» versiering » De betekenis van edelstenen in de geschiedenis

De betekenis van edelstenen in de geschiedenis

Toen edelstenen ornamenten werden, werden er onmiddellijk pogingen ondernomen om ze te categoriseren. beste en slechtste stenenВ waardevoller en minder waardevol. Dit wordt bevestigd door verschillende historische gegevens. We weten bijvoorbeeld dat de Babyloniërs en Assyriërs de stenen die ze kenden verdeelden in drie groepen van ongelijke waarde. De eerste, meest waardevolle, waren de stenen die met de planeten werden geassocieerd. Deze omvatten diamanten geassocieerd met Mercurius, saffieren geassocieerd met Uranus, turkoois met Saturnus, opalen met Jupiter en amethisten met de aarde. De tweede groep - stervormig, bestond uit granaten, agaten, topazen, heliodor, hyacint en anderen. De derde groep - terrestrisch, bestond uit parels, barnsteen en koralen.

Hoe werden edelstenen in het verleden behandeld?

De situatie was anders in India, waar in principe zijn er twee soorten stenen ingedeeld - diamanten en korund (robijnen en saffieren). Al aan het begin van de XNUMXe en XNUMXe eeuw voor Christus onderscheidde de grote Indiase filosoof en kenner van Kautilya-stenen in zijn werk getiteld "The Science of Use (Voordelen)" vier groepen diamanten. De meest waardevolle waren heldere en kleurloze diamanten "zoals bergkristal", de tweede waren bruingele diamanten "zoals de ogen van een haas", de derde waren "lichtgroen" en de vierde waren "Chinees gekleurde" diamanten. Roos". Soortgelijke pogingen om stenen te classificeren werden gedaan door de grote denkers uit de oudheid, in Griekenland door Theocritus van Sirac, Plato, Aristoteles, Theophrastus, in Rome en anderen. Solinius en Plinius de Oudere. De laatste beschouwde de kostbaarste stenen als "glanzend met grote schittering" of "die hun goddelijke kleur vertoonden". Hij noemde ze "mannelijke" stenen in tegenstelling tot "vrouwelijke" stenen, die meestal "bleek en van middelmatige schittering" waren. Soortgelijke pogingen om stenen te classificeren zijn te vinden bij veel middeleeuwse schrijvers.

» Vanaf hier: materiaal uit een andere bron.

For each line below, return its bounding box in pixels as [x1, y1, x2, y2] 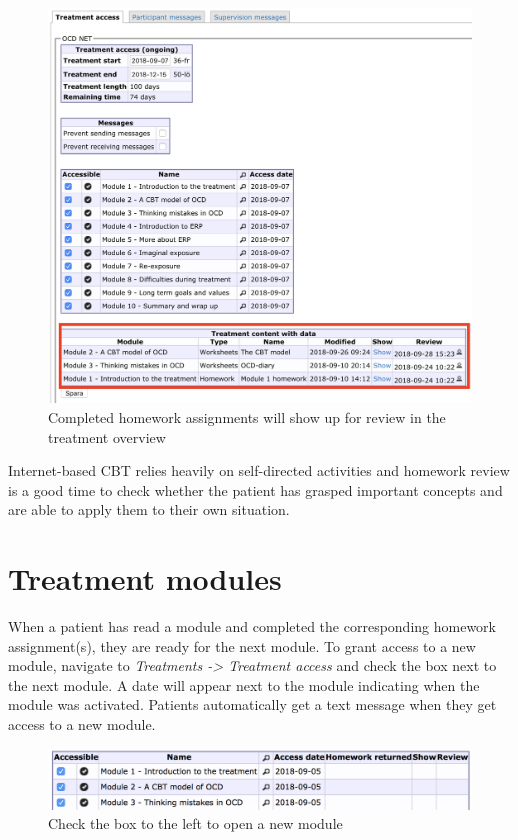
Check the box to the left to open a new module [48, 813, 343, 834]
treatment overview [48, 426, 166, 447]
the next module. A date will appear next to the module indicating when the [8, 674, 480, 695]
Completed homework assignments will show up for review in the [48, 407, 446, 428]
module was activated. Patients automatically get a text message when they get [8, 694, 497, 715]
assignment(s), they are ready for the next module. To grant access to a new [8, 635, 476, 656]
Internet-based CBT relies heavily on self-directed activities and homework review [8, 460, 510, 481]
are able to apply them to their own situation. [8, 499, 290, 520]

In die tijd was er een bekend geloof in de oudheid dat: edelstenen hebben uitzonderlijk nuttige eigenschappen, die het lot van een persoon positief kan beïnvloeden, vooral wanneer gebruikt in de vorm van amuletten en talismannen. Het was deze kijk op de magische kracht van stenen die vooral door middeleeuwse schrijvers werd benadrukt bij alle pogingen tot categorisering. Daarom begonnen stenen te onderscheiden, waarvan de causale kracht klein was. En dit was een stap in de richting van het verdelen van de stenen in stenen die toegankelijk zijn voor demonen en stenen die bestand zijn tegen de actie van boze geesten.

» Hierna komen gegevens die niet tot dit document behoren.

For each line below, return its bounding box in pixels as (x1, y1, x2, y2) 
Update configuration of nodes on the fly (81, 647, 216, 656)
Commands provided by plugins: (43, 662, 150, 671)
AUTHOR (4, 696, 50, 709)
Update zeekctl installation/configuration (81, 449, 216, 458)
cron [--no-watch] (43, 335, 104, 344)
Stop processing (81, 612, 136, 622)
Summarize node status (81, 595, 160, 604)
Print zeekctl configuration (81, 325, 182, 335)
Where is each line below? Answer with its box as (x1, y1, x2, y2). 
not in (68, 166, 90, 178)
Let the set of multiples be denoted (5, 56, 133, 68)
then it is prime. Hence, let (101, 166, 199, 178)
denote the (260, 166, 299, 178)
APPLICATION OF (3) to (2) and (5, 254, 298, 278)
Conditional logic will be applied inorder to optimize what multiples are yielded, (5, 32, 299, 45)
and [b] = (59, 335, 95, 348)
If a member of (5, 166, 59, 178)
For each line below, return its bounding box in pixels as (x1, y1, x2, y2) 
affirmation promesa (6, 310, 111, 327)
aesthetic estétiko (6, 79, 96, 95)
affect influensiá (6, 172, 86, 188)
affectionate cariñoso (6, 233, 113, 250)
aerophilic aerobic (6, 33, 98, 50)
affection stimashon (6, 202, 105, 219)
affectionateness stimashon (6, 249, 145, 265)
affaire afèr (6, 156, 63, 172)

Ongebruikelijke krachten toegeschreven aan edelstenen

Tegen de achtergrond van al deze mystieke of magische voorkeuren verdient het werk van Al-Biruni (Abu Reyhan Biruni, 973-1048) speciale aandacht. hij stelde een heel andere poging voor om stenen te classificeren. De meest waardevolle waren rode stenen (robijnen, spinellen, granaten), de tweede groep van minder waardevolle waren diamanten (voornamelijk vanwege hun hardheid!), de derde groep waren parels, koralen en parelmoer, de vierde groep was groen en blauwgroen (smaragden, malachiet, jade en lapis lazuli). Een aparte groep omvatte stoffen van organische oorsprong, waaronder barnsteen en jet, die als een fenomeen moeten worden beschouwd dat aandacht verdient, evenals de selectie van glas en porselein als kunststeen.

Edelstenen in de Middeleeuwen

W dIn de vroege middeleeuwen waren pogingen om stenen te classificeren vooral gerelateerd aan hun esthetische kenmerken of huidige voorkeuren.. Historische gegevens bieden voorbeelden van dergelijke voorkeuren als basis voor categorisering. In de vroege middeleeuwen werden bijvoorbeeld blauwe saffieren en donkerpaarse amethisten het meest gewaardeerd. Tijdens de Renaissance en daarna - robijnen, saffieren, diamanten en smaragden. Er waren ook perioden waarin diamanten en parels tot de meest waardevolle stenen behoorden. De eerste moderne poging om gesteenten te classificeren werd in 1860 gepresenteerd door de Duitse mineraloog C. Kluge. Hij verdeelde de stenen die hem bekend waren in twee groepen: edelstenen en halfedelstenen. In beide groepen identificeerde hij 5 klassen van waarden. De meest waardevolle stenen (klasse I) zijn diamanten, korund, chrysoberyl en spinellen, de minst waardevolle stenen (klasse V) zijn: jet, jade, serpentijn, albast, malachiet, rhodochrosiet.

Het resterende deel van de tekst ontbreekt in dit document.